* _Task description_
Each line in the material below, starting at the one that contains "Product Detail" and ending at the one that contains "Our manufactures have tools to help visualize", should be repeated exactly; the pictures should not.

——————

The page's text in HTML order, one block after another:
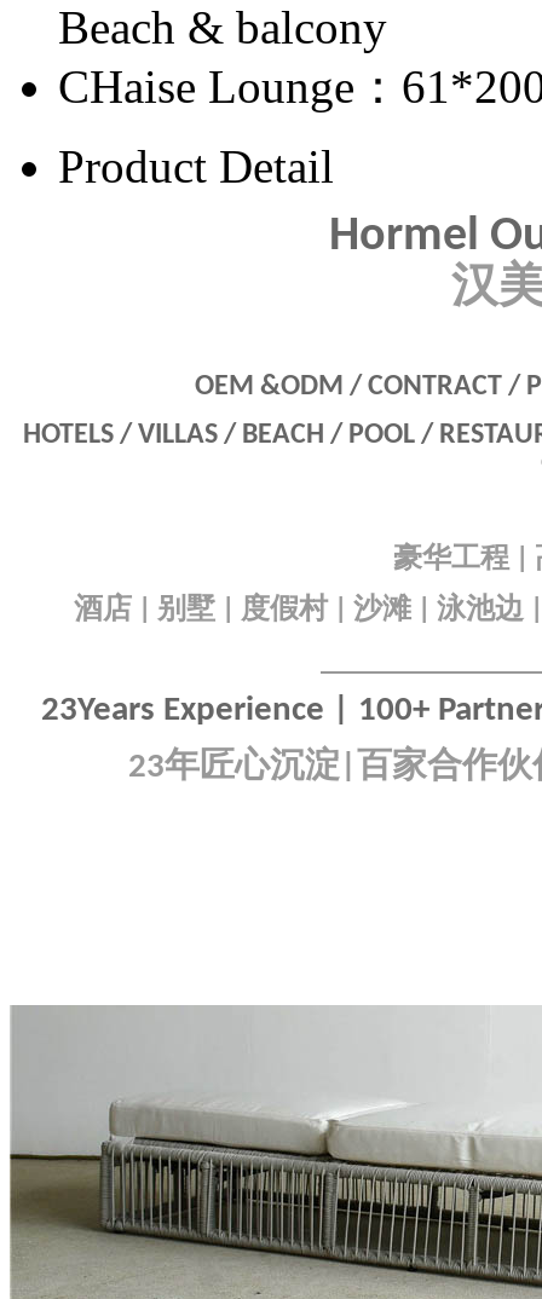
Beach & balcony
CHaise Lounge：
Product Detail
Hormel
汉
OEM &ODM / CONTRACT /
HOTELS / VILLAS / BEACH / POOL /
豪华工程|
酒店
别墅 度假村| 沙滩 泳池边
23Years Experience | 100+
23年匠心沉淀 百家合作伙
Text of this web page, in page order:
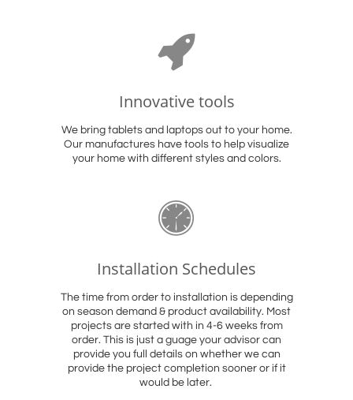

Innovative tools
We bring tablets and laptops out to your home.
Our manufactures have tools to help visualize
your home with different styles and colors.

Installation Schedules
The time from order to installation is depending
on season demand & product availability. Most
projects are started with in 4-6 weeks from
order. This is just a guage your advisor can
provide you full details on whether we can
provide the project completion sooner or if it
would be later.
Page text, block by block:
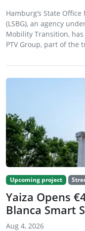
Hamburg’s State
(LSBG), an agency
Mobility Transition,
PTV Group, part of the
Upcoming project
Yaiza Opens
Blanca Smart
Aug 4, 2026
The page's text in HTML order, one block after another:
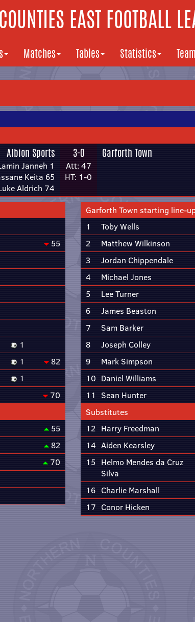
EAST FOOTBALL
Matches Tables Statistics
Albion Sports
Janneh 1
Keita 65
Aldrich 74
3-0
Att: 47
HT: 1-0
Garforth Town
55
1
1
82
1
70
55
82
70
Garforth Town starting line-
1
Toby Wells
2
Matthew Wilkinson
3
Jordan Chippendale
4
Michael Jones
5
Lee Turner
6
James Beaston
7
Sam Barker
8
Joseph Colley
9
Mark Simpson
10 Daniel Williams
11
Sean Hunter
Substitutes
12 Harry Freedman
14 Aiden Kearsley
15 Helmo Mendes da Cruz
Silva
16 Charlie Marshall
17 Conor Hicken
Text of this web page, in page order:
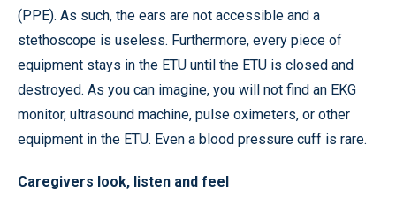
(PPE). As such, the ears are not accessible and a
stethoscope is useless. Furthermore, every piece of
equipment stays in the ETU until the ETU is closed and
destroyed. As you can imagine, you will not find an EKG
monitor, ultrasound machine, pulse oximeters, or other
equipment in the ETU. Even a blood pressure cuff is rare.
Caregivers look, listen and feel
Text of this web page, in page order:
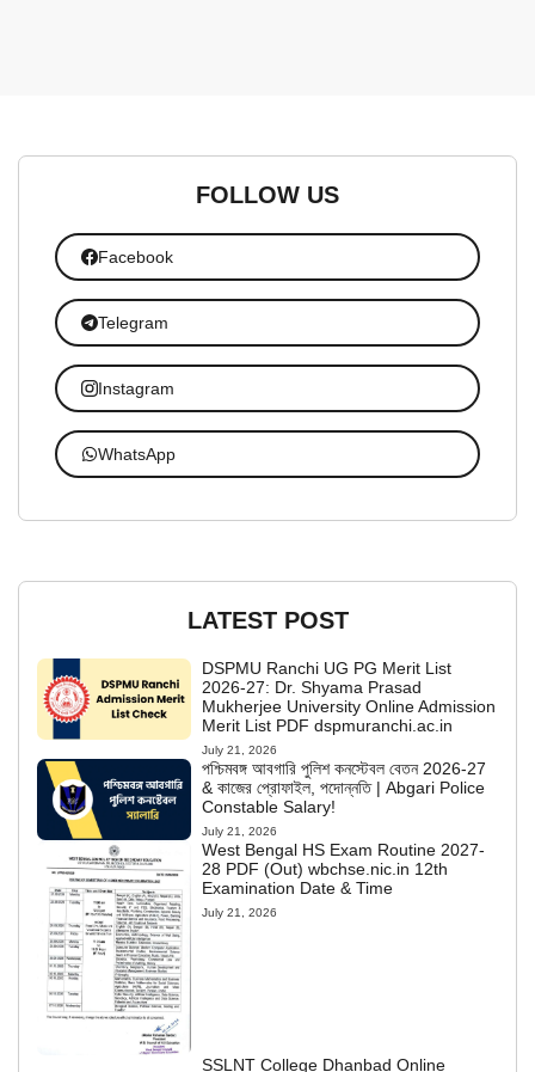
FOLLOW US
Facebook
Telegram
Instagram
WhatsApp
LATEST POST
DSPMU Ranchi UG PG Merit List
2026-27: Dr. Shyama Prasad
Mukherjee University Online Admission
Merit List PDF dspmuranchi.ac.in
July 21, 2026
পশ্চিমবঙ্গ আবগারি পুলিশ কনস্টেবল বেতন 2026-27
& কাজের প্রোফাইল, পদোন্নতি | Abgari Police
Constable Salary!
July 21, 2026
West Bengal HS Exam Routine 2027-
28 PDF (Out) wbchse.nic.in 12th
Examination Date & Time
July 21, 2026
SSLNT College Dhanbad Online
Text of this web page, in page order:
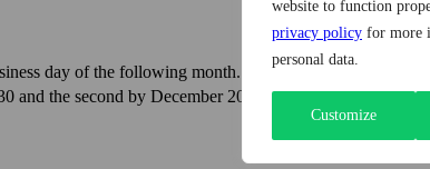
website to function
privacy policy for more
personal data.
Customize
day of the following month. Delays, even brief
and the second by December 20 each year.

——————

* _Response for this exercise_
Product Detail
Hormel
汉
OEM &ODM / CONTRACT /
HOTELS / VILLAS / BEACH / POOL /
豪华工程|
酒店
别墅 度假村| 沙滩 泳池边
23Years Experience | 100+
23年匠心沉淀 百家合作伙
Text of this web page, in page order:

Innovative tools
We bring tablets and laptops out to your home.
Our manufactures have tools to help visualize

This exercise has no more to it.